Roger's Gay Taxi

Confessions of a taxi driver addicted to the 'Doctor', pizza and Cubs baseball in no particular order. Not just for women who can't have orgasms

Sunday, October 02, 2005

When She Is Ready, She Will Come

I was free-falling with the Doors the other night - you know, musically speaking. Just a way to keept track of myself away from the MAN when I'm not sucking or laying pipe for the MAN. (Few people realize that Jim Morrison didn't die in 1970 or 1972 or whatever, but leaved in West Liberty above the New Strand Theater until 1988 when he was killed in a pedestrian street accident by my old lover Don Skahill - but, hell, that's a much longer, fucked up, and different story).

Anyway, when last we checked in, we were talking about Fudge Dipping, Jeffing, or Cootersnacking depending upon your take or upon whom your source of fudge is. Let me add one to your list: when you stick your finger up the butt of a drunken sorority girl's father after a football game while there is a circle jerk going on in the cab and then everyone licks the finger it's called a "Dark Hawkeye". Mostly done after a humiliating defeat.

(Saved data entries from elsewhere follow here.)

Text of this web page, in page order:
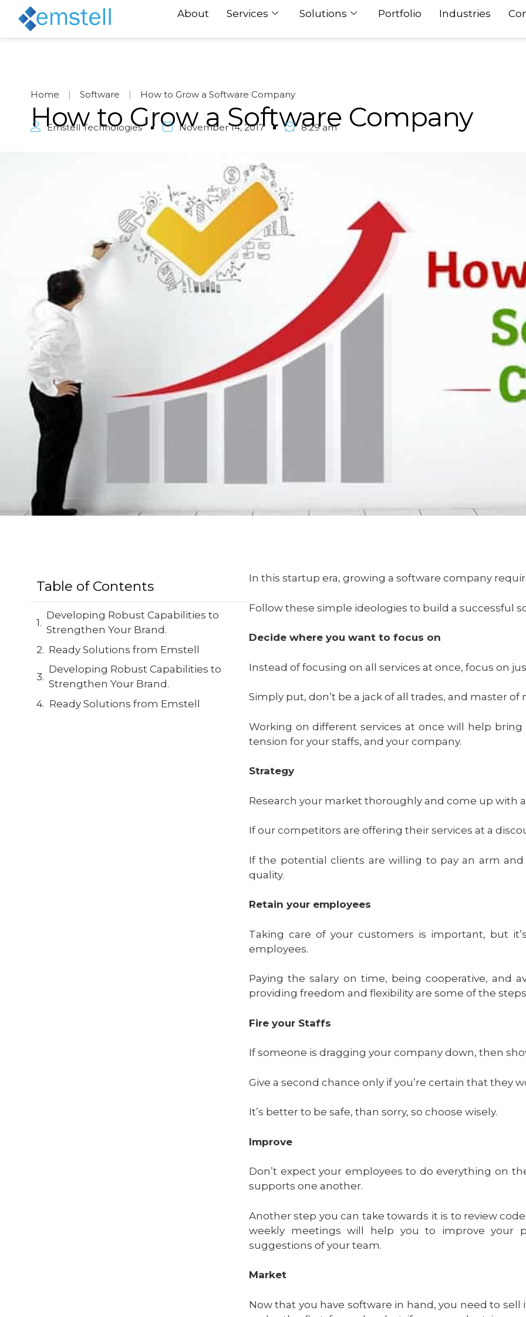
About Services Solutions Portfolio Industries
Home | Software | How to Grow a Software Company
How to Grow a Software Company
Emstell Technologies November 14, 2017 8:29 am
Table of Contents
Developing Robust Capabilities to
Strengthen Your Brand.
Ready Solutions from Emstell
Developing Robust Capabilities to
Strengthen Your Brand.
Ready Solutions from Emstell
In this startup era, growing a software company
Follow these simple ideologies to build a successful
Decide where you want to focus on
Instead of focusing on all services at once, focus on
Simply put, don’t be a jack of all trades, and master of
Working on different services at once will help
tension for your staffs, and your company.
Strategy
Research your market thoroughly and come up with
If our competitors are offering their services at a
If the potential clients are willing to pay an arm
quality.
Retain your employees
Taking care of your customers is important, but
employees.
Paying the salary on time, being cooperative, and
providing freedom and flexibility are some of the
Fire your Staffs
If someone is dragging your company down, then
Give a second chance only if you’re certain that they
It’s better to be safe, than sorry, so choose wisely.
Improve
Don’t expect your employees to do everything on
supports one another.
Another step you can take towards it is to review
weekly meetings will help you to improve your
suggestions of your team.
Market
Now that you have software in hand, you need to

Anyway, speaking of games, man, my ass is sore after hauling 700 people in my cab on Saturday and blowing, jacking off or being fucked by half of them. Man, you have to do something if you want to go to Harvard someday.

regarding the title: or maybe not

1 Comments:

  • At 10:06 AM, Blogger Roger said…

    Willie B -Few people realize it, but RUAS is the cure for depression. Because if the RUAS is rough enough, your body doesn't have time or inclination to be depressed. Trust me on this.

    How did 1 Romantic Wedding know to find me? There is no better present for the new bride than a whopping dose of RUAS topped off with some MudJacking. Particularly if she's wearing white.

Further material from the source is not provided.